The postman's white nights (Belye nochi pochtalona Alekseya Tryapitsyna, 2014)
di Andrei Konchalovsky

CONCORSO
MOSTRA DEL CINEMA DI VENEZIA

Tutto quel che poteva e doveva essere quest'ultimo film di Konchalovsky sta in una scena che è così perfetta e meravigliosa da mettere in risalto quanto non lo sia il resto del film.

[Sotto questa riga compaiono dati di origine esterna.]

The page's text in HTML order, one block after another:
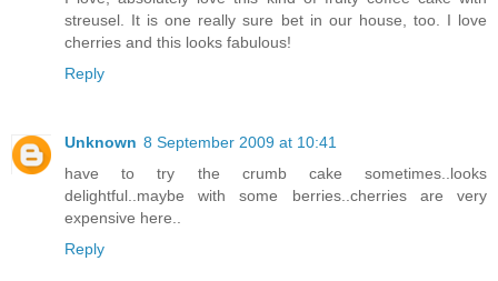
streusel. It is one really sure bet in our house, too. I love
cherries and this looks fabulous!
Reply
Unknown 8 September 2009 at 10:41
have to try the crumb cake sometimes..looks
delightful..maybe with some berries..cherries are very
expensive here..
Reply
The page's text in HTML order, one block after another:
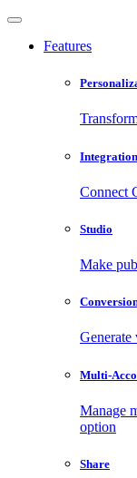
Features
Connect
Studio
Make
Multi-
Manage
option
Share
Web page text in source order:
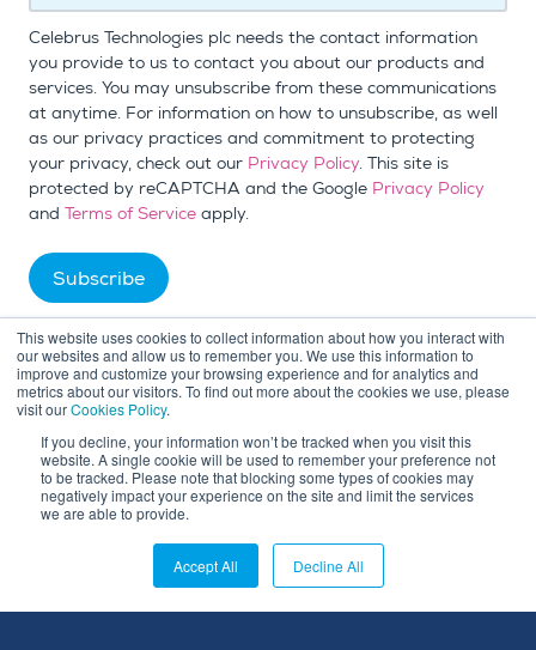
This website uses cookies to collect information about how you interact with
our websites and allow us to remember you. We use this information to
improve and customize your browsing experience and for analytics and
metrics about our visitors. To find out more about the cookies we use, please
visit ourCookies Policy.
If you decline, your information won’t be tracked when you visit this
website. A single cookie will be used to remember your preference not
to be tracked. Please note that blocking some types of cookies may
negatively impact your experience on the site and limit the services
we are able to provide.
Accept All Decline All
Celebrus Technologies plc needs the contact information
you provide to us to contact you about our products and
services. You may unsubscribe from these communications
at anytime. For information on how to unsubscribe, as well
as our privacy practices and commitment to protecting
your privacy, check out our Privacy Policy. This site is
protected by reCAPTCHA and the Google Privacy Policy
and Terms of Service apply.

Perchè la storia è a metà tra documento e finzione, mette in scena la vita in un villaggio di pescatori sul lago facendosi vanto fin dai primi cartelli di aver usato tutte persone del luogo per le varie parti, indugia sui paesaggi e tiene in grande considerazione la natura con la quale gli uomini convivono. La trama gira intorno al postino del titolo, alla sua solitudine e al suo lavoro interrotto dal furto del motore della sua barca, senza quello può fare poco e intanto vede sfuggirgli tra le mani anche la possibilità di una nuova vita con una donna amata.

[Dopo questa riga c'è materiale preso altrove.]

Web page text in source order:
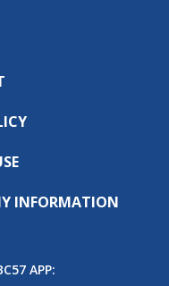
INFORMATION
APP:
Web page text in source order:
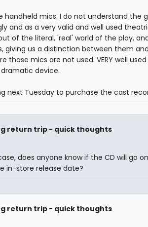
mics. I do not understand the
and as a very valid and well used
of the literal, 'real' world of the play,
giving us a distinction between them
those mics are not used. VERY well
device.
next Tuesday to purchase the cast
return trip - quick thoughts
does anyone know if the CD will go
in-store release date?
return trip - quick thoughts
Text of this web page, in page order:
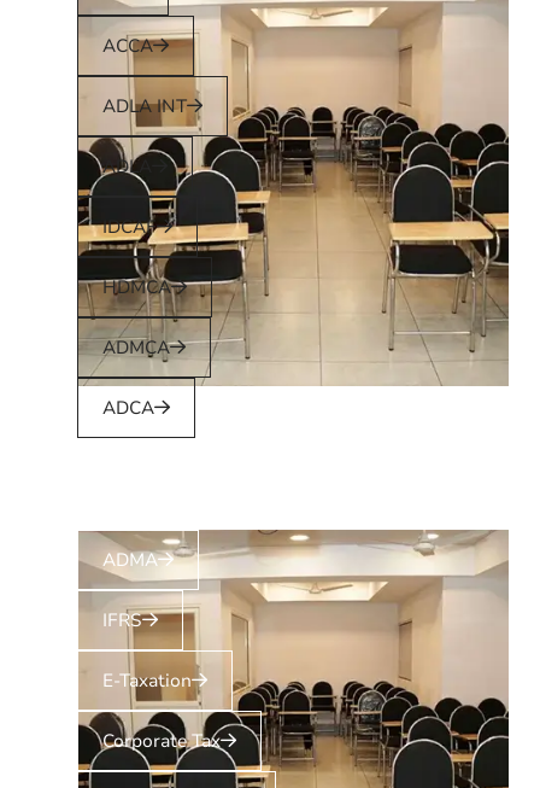
ACCA
ADLA INT
ADLA
IDCAF
HDMCA
ADMCA
ADCA
ADMA
IFRS
E-Taxation
Corporate Tax
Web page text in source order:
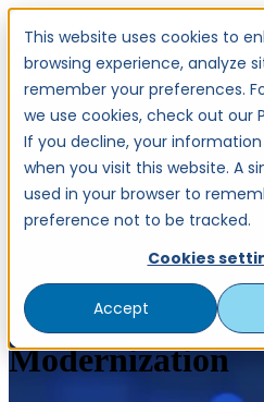
This website uses cookies to
browsing experience, analyze
remember your preferences.
we use cookies, check out our
If you decline, your
when you visit this website. A
used in your browser to
preference not to be tracked.
Cookies
Accept
Legacy &
Modernization
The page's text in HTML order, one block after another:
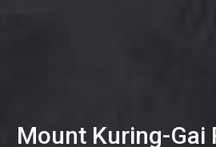
Mount Kuring-Gai
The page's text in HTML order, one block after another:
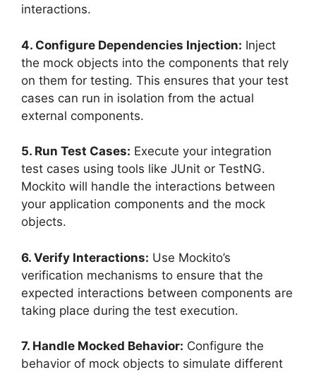
interactions.
4. Configure Dependencies Injection: Inject
the mock objects into the components that rely
on them for testing. This ensures that your test
cases can run in isolation from the actual
external components.
5. Run Test Cases: Execute your integration
test cases using tools like JUnit or TestNG.
Mockito will handle the interactions between
your application components and the mock
objects.
6. Verify Interactions: Use Mockito’s
verification mechanisms to ensure that the
expected interactions between components are
taking place during the test execution.
7. Handle Mocked Behavior: Configure the
behavior of mock objects to simulate different
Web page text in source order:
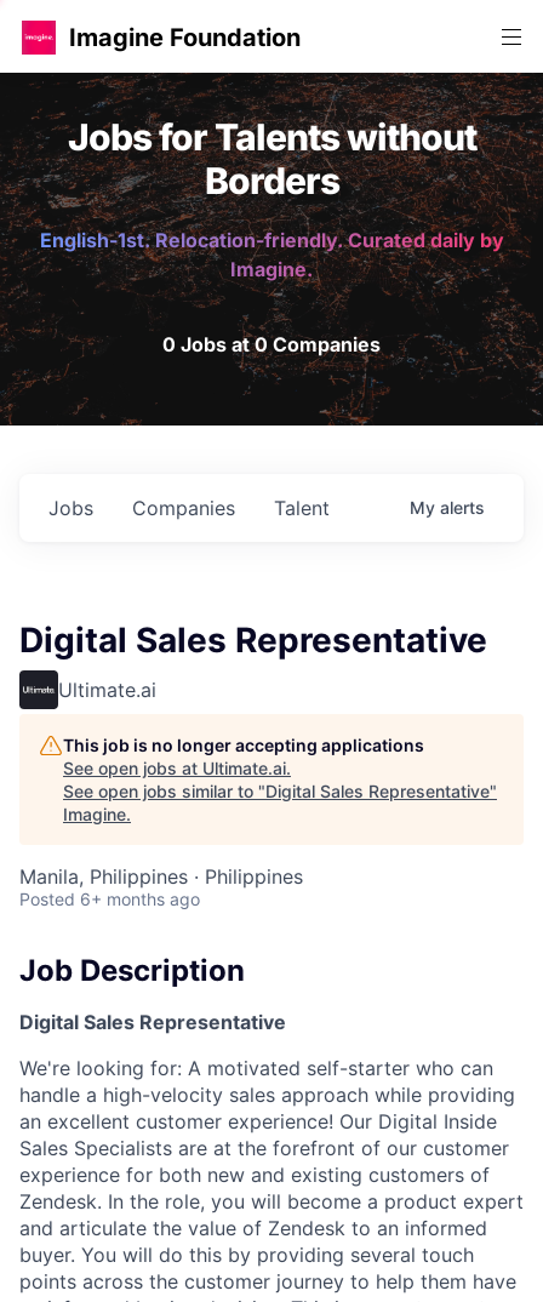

La scena in questione è quando il postino, ancora con la barca intera, porta il figlio della donna a cui fa la corte in una specie d'esplorazione. Al bambino dice che c'è una strega, una specie di spirito del lago e che glielo mostrerà. Si addentra così in una zona un po' più oscura e paludosa, al riparo dal resto in cui il silenzio e i rumori della natura ben si sposano con quel che si vede e non si vede. Il bambino è visibilmente impaurito dal racconto e da quel che teme possa accadere, una paura ancestrale e infantile che sembra realmente metterlo in relazione con il luogo fino a sfociare in un pianto indotto dal silenzio. É un momento contemplativo bellissimo, che spiega cosa doveva essere questo film e mette in scena la tradizione nel senso più ampio del termine (storie, miti e umanità).

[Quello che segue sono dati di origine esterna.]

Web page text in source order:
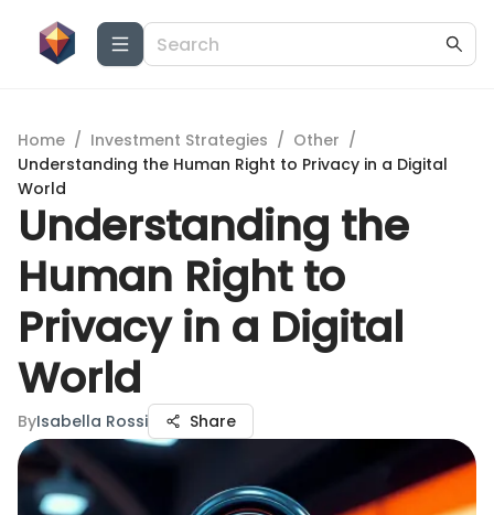
Home / Investment Strategies / Other /
Understanding the Human Right to Privacy in a Digital
World
Understanding the
Human Right to
Privacy in a Digital
World
ByIsabella Rossi Share
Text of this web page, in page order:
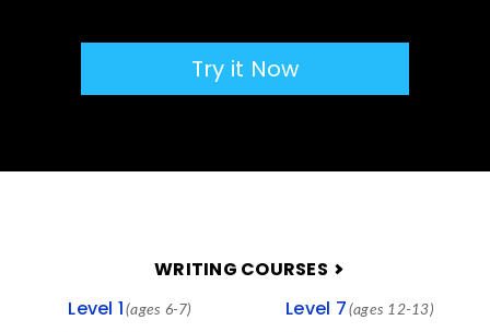
Try it Now
WRITING COURSES
Level 1 (ages 6-7) Level 7 (ages 12-13)
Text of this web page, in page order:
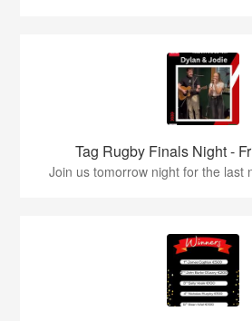
Tag Rugby Finals Night -
Join us tomorrow night for the last

Invece il resto del film è più un'accozzaglia di metafore (il razzo che decolla, la presenza di un gatto che in realtà vede solo il protagonista, le ciabatte inquadrate ogni giorno come dovessero suggerirci chissà cosa e via dicendo), un film realizzato seguendo il manuale del buon cinema d'autore che non riesce mai a farsi concreto. Ad un certo punto vediamo una masturbazione e stiamo per intuire una dimensione più carnale e viva ma di nuovo è solo un passaggio, niente di che.